Here is an Haskell implementation of this idea(note that the left stack is actually in reverse order because lists in Haskell support O(1) deletes from the head only):

data Tape = Tape
 { _leftCells  :: [Int] -- reverse order
 , _curCell    :: Int
 , _rightCells :: [Int]
 } deriving (Show)

incrCur :: Tape -> Tape
incrCur t = t { _curCell = _curCell t + 1 }

decrCur :: Tape -> Tape
decrCur t = t { _curCell = _curCell t - 1 }

moveRight :: Tape -> Tape
moveRight (Tape l c (c':r)) = Tape (c : l) c' r

moveLeft :: Tape -> Tape
moveLeft (Tape (c':l) c r) = Tape l c' (c : r)

Note that all the functions return a new Tape object since Haskell is mostly an immutable language.

Accurate readers(and GHC itself) will complain that moveRight and moveLeft are partial functions.

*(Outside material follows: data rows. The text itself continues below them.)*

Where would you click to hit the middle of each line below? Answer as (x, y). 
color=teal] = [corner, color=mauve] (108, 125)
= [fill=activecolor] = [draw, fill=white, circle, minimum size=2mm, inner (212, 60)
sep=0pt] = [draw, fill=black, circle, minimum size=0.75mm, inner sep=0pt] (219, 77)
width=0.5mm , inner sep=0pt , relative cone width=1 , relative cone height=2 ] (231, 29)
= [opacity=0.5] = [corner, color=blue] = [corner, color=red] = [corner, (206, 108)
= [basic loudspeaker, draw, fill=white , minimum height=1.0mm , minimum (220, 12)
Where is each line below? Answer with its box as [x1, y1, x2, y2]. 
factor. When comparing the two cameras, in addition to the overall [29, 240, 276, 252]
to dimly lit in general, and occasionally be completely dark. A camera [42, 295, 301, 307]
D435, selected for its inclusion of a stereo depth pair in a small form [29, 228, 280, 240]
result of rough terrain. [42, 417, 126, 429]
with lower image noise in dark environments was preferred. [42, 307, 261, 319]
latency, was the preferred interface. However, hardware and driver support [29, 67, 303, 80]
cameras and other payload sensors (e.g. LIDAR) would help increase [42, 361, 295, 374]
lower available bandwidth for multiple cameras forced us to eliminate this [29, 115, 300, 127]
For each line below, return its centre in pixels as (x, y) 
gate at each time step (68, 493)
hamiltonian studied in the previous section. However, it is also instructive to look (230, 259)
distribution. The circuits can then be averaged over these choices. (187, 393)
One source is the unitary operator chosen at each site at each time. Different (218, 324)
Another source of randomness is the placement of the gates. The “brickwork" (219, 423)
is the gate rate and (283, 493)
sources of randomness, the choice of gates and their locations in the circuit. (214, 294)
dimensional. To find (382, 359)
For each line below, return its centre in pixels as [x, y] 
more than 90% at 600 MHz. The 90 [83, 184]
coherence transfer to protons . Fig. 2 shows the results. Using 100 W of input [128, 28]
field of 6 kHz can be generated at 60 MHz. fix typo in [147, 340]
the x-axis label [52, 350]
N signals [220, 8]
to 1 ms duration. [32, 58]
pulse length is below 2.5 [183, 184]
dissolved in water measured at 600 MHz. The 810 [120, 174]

That’s only a fancy term that means that we’re not considering the possibility that either the right or left stack could be empty. Time to ask ourselves what we should do in these cases. Well, the tape is actually infinite so an empty list can be seen as full of 0.

Here are the final versions that support the infiniteness of the tape.

moveRight :: Tape -> Tape
moveRight (Tape l c []    ) = Tape (c : l) 0 []
moveRight (Tape l c (c':r)) = Tape (c : l) c' r

moveLeft :: Tape -> Tape
moveLeft (Tape []     c r) = Tape [] 0 (c : r)
moveLeft (Tape (c':l) c r) = Tape l c' (c : r)

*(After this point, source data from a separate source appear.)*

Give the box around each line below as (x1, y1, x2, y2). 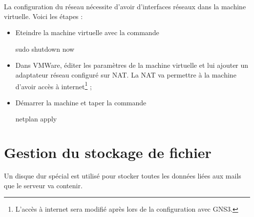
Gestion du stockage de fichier (4, 142, 212, 162)
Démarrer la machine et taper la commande (15, 97, 147, 107)
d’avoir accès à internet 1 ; (15, 79, 92, 91)
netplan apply (15, 114, 57, 124)
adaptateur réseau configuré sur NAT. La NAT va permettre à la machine (15, 69, 236, 79)
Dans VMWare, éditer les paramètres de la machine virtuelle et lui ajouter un (15, 60, 249, 70)
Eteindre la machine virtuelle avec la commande (15, 27, 159, 38)
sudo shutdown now (15, 43, 75, 54)
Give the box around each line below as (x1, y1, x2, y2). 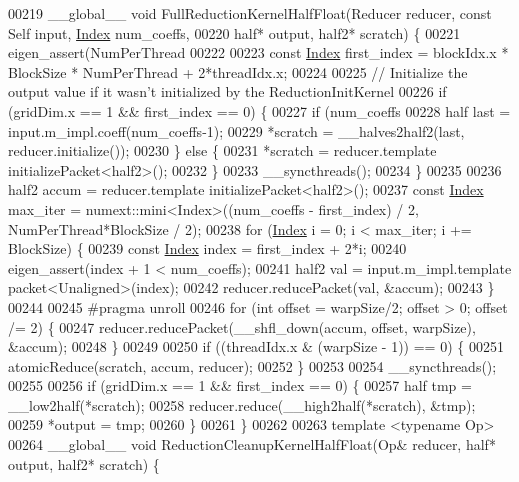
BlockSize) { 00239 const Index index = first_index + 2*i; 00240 (8, 238, 407, 259)
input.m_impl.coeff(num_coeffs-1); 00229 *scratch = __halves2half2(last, (8, 120, 465, 141)
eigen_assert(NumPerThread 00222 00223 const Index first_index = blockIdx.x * (8, 42, 509, 63)
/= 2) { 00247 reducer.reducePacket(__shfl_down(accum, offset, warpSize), (8, 316, 476, 337)
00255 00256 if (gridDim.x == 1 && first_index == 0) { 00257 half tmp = (8, 375, 472, 396)
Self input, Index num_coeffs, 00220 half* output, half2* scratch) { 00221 (8, 22, 461, 43)
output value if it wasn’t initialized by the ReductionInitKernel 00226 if (8, 81, 447, 102)
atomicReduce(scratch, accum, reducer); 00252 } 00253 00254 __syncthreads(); (8, 355, 497, 376)
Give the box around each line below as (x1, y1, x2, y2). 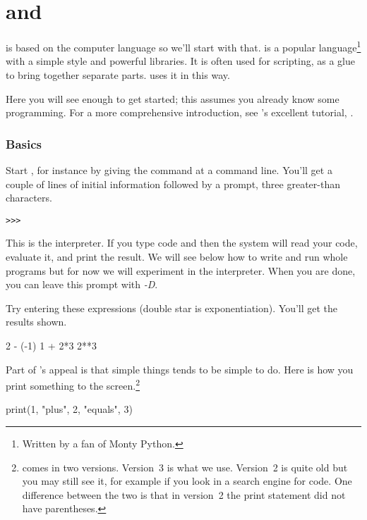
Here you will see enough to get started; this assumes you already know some (6, 91, 339, 106)
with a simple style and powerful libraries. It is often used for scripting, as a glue (6, 54, 356, 68)
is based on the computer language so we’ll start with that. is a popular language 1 (6, 38, 361, 54)
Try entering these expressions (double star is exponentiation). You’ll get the (6, 300, 338, 315)
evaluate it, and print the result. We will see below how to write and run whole (6, 249, 348, 264)
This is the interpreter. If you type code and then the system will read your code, (6, 235, 358, 250)
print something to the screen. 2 (6, 376, 140, 392)
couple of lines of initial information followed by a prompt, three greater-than (6, 176, 340, 191)

The compiler not only prevented us to include an obvious bug in the program, but it actually forced us to implement a feature! This is super cool!

Now that we have an efficient model to represent a Tape it’s not hard to write the definition of a TuringMachine.

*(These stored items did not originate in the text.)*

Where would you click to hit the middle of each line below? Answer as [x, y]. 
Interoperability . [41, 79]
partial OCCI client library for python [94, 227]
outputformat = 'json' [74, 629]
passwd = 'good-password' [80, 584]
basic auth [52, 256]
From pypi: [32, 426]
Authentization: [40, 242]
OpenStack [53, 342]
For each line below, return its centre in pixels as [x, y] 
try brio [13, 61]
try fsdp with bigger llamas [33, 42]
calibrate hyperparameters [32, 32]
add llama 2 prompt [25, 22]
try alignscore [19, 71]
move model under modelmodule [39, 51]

data TuringMachine = TuringMachine
 { _state :: Int
 , _tape  :: Tape
 } deriving (Show)

The last thing we need to model are the instructions. In our simplified model they are just pure functions that given a TuringMachine they return another TuringMachine. However, it’s not difficult to represent them as an ADT and then to interpret them given a Tape, but we’ll keep it simple for now.

Here’s the example_instruction from before implemented in Haskell along with an example main function:

exampleInstruction :: TuringMachine -> TuringMachine
exampleInstruction ma
  | _state ma == 0 = TuringMachine
    { _state = 1
    , _tape  = moveRight . incrCur . _tape $ ma
    }
  | otherwise = TuringMachine
    { _state = 0
    , _tape  = moveLeft . decrCur . _tape $ ma
    }

main :: IO ()
main = do
  let tm  = TuringMachine 0 (Tape [] 0 [])
  let tm' = exampleInstruction tm
  print tm'
  -- TuringMachine {_state = 1, _tape = Tape {_leftCells = [1], _curCell = 0, _rightCells = []}}

  print . exampleInstruction $ tm'
  -- TuringMachine {_state = 0, _tape = Tape {_leftCells = [], _curCell = 1, _rightCells = [-1]}}

Conclusion

Am I saying that even problems that look inherently mutable are better modeled using functional programming and immutability? Maybe. In this case I think so.

However, if you’re looking for the most performant implementation of a Turing machine then I think the mutable one is still more efficient mainly because vectors can leverage the cache much more than lists can. To be completely fair, GHC is actually able to optimize a lot and in fact the Haskell version is faster than the mutable Python version, but I don’t think it can beat a mutable Rust implementation.

On the other hand, if you’re interested in pure algorithm complexity, then the functional Turing machine is, theoretically speaking, always O(1) while the naive Turing machine one is O(1) amortized.